Return the full set of entries exactly. Omit none.

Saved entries
=====
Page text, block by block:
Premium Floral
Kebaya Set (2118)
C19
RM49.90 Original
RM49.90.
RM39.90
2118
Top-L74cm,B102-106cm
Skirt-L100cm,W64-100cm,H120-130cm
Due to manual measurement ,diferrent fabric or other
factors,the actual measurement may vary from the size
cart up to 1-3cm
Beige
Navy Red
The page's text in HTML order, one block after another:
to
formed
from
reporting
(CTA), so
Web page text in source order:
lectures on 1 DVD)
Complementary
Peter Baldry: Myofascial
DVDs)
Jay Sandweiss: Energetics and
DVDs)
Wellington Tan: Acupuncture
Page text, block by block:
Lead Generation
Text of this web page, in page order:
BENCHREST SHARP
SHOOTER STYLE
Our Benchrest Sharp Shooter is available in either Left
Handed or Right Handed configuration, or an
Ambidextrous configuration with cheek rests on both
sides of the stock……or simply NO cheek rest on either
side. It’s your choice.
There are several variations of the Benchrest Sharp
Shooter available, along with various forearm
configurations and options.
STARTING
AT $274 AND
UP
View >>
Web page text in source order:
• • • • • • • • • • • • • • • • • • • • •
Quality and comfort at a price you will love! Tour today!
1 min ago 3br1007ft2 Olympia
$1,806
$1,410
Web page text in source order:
=====
● **SOLUTION TO THIS TASK**:
Page text, block by block:
Premium Floral
Kebaya Set (2118)
C19
RM49.90 Original
RM49.90.
RM39.90
2118
Top-L74cm,B102-106cm
Skirt-L100cm,W64-100cm,H120-130cm
Due to manual measurement ,diferrent fabric or other
factors,the actual measurement may vary from the size
cart up to 1-3cm
Beige
Navy Red
The page's text in HTML order, one block after another:
to
formed
from
reporting
(CTA), so
Web page text in source order:
lectures on 1 DVD)
Complementary
Peter Baldry: Myofascial
DVDs)
Jay Sandweiss: Energetics and
DVDs)
Wellington Tan: Acupuncture
Page text, block by block:
Lead Generation
Text of this web page, in page order:
BENCHREST SHARP
SHOOTER STYLE
Our Benchrest Sharp Shooter is available in either Left
Handed or Right Handed configuration, or an
Ambidextrous configuration with cheek rests on both
sides of the stock……or simply NO cheek rest on either
side. It’s your choice.
There are several variations of the Benchrest Sharp
Shooter available, along with various forearm
configurations and options.
STARTING
AT $274 AND
UP
View >>
Web page text in source order:
• • • • • • • • • • • • • • • • • • • • •
Quality and comfort at a price you will love! Tour today!
1 min ago 3br1007ft2 Olympia
$1,806
$1,410
Web page text in source order:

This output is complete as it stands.